Transmission Media

1. The electromagnetic spectrum has voice-band frequencies that are generally transmitted as current over metal cables, such as twisted-pair or coaxial cable. Radio frequencies can travel through air or space but require specific transmitting and receiving mechanisms. Visible light is harnessed using fiber-optic cable.

2. Guided Media provide a conduit from one device to another.

   • Twisted pair cable
     • Unshielded twisted-pair (UTP) cable is the most common type of telecommunication medium in use today. Its frequency range is suitable for transmitting both data and voice. The two wires are twisted around each other at regular intervals (between 2 and 12 twists per foot), each wire is closer to a noise source for half the time and farther away for the other half. Therefore, the cumulative effect of the interference is equal on both wires.

     • Advantages of UTP are its cost and ease of use.
       • Category 1 is the basic twisted-pair cabling used in telephone systems. This level of quality is fine for voice but inadequate for all but low-speed data communications.

       • Category 2 is suitable for voice and for data transmission of up to 4 Mbps.

       • Category 3 is required to have at least three twists per foot and can be used for data transmission of up to 10 Mbps. it is now the standard cable for most telephone systems.

       • Category 4 must also have at least three twists per foot as well as other conditions to bring the possible transmission rate to 16 Mbps.

       • Category 5 is used for data transmission up to 100 Mbps.

     • UTP connectors are snap-in plugs like those used with telephone jacks.
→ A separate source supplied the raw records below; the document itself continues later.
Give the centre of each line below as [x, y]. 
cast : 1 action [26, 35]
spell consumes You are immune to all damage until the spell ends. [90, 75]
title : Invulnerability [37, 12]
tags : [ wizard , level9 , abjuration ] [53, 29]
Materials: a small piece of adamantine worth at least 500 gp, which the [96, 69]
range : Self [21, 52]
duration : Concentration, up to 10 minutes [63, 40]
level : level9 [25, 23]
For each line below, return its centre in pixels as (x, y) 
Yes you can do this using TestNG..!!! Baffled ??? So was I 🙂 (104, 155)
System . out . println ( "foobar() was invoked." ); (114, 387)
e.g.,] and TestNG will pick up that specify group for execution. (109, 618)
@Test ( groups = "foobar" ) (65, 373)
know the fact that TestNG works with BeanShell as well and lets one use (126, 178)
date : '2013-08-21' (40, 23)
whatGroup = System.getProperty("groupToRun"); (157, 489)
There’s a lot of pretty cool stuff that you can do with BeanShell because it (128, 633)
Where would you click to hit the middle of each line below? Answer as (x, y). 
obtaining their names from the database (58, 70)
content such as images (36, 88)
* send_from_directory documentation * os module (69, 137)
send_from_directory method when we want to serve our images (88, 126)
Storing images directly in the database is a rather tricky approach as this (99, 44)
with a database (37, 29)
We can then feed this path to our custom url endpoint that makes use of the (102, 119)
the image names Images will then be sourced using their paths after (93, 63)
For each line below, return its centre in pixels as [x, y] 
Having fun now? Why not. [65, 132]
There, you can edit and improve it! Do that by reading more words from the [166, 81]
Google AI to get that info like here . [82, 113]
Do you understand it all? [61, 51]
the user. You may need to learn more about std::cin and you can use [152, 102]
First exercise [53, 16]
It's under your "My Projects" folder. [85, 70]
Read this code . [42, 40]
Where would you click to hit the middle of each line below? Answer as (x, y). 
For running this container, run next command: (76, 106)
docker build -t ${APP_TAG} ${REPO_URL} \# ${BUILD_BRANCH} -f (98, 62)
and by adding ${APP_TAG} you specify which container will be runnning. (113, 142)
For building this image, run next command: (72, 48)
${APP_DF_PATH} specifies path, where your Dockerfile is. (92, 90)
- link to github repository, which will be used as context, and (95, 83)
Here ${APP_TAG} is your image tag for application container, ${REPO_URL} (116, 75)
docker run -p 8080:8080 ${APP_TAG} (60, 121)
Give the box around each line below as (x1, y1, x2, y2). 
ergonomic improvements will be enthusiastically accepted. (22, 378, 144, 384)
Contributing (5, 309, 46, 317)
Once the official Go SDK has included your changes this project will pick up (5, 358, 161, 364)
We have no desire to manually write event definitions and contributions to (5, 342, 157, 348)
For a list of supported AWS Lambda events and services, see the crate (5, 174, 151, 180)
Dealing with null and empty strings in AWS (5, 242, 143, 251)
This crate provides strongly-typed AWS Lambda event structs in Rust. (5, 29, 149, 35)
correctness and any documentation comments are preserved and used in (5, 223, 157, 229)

     • Shielded twisted-pair (STP) cable has a metal foil or braided-mesh covering that encases each pair of insulated conductors. The metal casing prevents the penetration of electromagnetic noise. It also eliminates crosstalk.

   • Coaxial cable carries signals of higher frequency ranges than twisted-pair cable, in part because the two media are constructed quite differently. Instead of having two wires, coax has a central core conductor of solid or stranded wire (usually copper) enclosed in an insulating sheath, which is, in turn, encased in an outer conductor of metal foil, braid, or a combination of the two (also usually copper).
     • Different coaxial cable designs are categorized by their radio government (RG) ratings. Each RG number denotes a unique set of physical specifications, including the wire gauge of the inner conductor, the thickness and type of the inner insulator, the construction of the shield, and the size and type of the outer casing.
       • RG-8 is used in thick Ethernet.

       • RG-9 is used in thick Ethernet.

       • RG-11 is used in thick Ethernet.
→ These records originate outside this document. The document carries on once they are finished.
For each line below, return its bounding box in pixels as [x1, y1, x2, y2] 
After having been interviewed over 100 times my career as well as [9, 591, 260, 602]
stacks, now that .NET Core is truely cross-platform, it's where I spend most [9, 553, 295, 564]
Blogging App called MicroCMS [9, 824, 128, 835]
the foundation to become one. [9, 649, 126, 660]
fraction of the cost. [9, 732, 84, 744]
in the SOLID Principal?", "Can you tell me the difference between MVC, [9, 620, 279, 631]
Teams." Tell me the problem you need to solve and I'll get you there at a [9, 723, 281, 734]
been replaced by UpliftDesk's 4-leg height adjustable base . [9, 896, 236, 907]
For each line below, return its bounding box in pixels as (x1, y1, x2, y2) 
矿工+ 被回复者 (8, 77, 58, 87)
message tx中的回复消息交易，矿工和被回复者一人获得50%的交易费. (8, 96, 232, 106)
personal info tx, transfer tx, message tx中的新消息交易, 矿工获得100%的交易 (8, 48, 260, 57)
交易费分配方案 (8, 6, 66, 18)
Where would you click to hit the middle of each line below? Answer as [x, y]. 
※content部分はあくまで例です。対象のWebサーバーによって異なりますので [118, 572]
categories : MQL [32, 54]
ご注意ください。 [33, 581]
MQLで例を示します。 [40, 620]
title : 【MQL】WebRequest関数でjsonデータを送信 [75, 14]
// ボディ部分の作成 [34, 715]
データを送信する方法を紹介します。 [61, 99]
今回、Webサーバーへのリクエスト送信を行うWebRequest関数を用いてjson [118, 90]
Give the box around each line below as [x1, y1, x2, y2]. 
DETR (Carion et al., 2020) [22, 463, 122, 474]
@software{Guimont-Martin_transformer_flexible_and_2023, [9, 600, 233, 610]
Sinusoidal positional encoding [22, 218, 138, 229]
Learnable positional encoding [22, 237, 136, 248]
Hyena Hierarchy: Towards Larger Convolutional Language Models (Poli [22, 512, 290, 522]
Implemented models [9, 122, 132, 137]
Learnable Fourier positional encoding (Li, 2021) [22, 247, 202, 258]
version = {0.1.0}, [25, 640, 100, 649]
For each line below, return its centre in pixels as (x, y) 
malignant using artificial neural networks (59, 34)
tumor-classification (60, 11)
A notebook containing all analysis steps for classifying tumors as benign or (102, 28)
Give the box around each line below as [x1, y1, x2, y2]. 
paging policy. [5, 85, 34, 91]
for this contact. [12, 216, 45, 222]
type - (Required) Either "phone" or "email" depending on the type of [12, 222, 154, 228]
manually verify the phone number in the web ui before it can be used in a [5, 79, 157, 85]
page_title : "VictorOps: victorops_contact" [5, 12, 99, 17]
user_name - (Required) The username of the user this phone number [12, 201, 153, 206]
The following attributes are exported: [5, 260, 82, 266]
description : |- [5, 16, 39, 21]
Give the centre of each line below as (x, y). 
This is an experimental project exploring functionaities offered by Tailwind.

       • RG-58 is used in thin Ethernet.

       • RG-59 is used for TV.

     • Bayonet network connectors (BNC) are barrel connectors and are the most popular type of connectors. All coaxial connectors have a single pin protruding from the center of the male connector that slides into a ferrule in the female connector. Two other commonly used types of connectors are T-connectors and terminators. Terminators are required for bus topologies where one main cable acts as a backbone with branches to several devices but does not itself terminate in a device.

   • Optical fiber is made of glass or plastic and transmits signals in the form of light.
     • Light, a form of electromagnetic energy, travels at 300,000 kilometers/second, or approximately 186,000 miles/second in a vacuum. The speed decreases as the medium through which the light travels becomes denser.

     • If a ray of light traveling through one substance suddenly enters another (more or less dense) substance, its speed changes abruptly, causing the ray to change direction. This change is called refraction.

     • When light travels into a more dense medium, the angle of incidence is greater than the angle of refraction; and when light travels into a less dense medium, the angle of incidence is less than the angle of refraction.

     • When the change in the incident angle results in a refracted angle of 90 degrees, with the refracted beam now lying along the horizontal. The incident angle at this point is known as the critical angle.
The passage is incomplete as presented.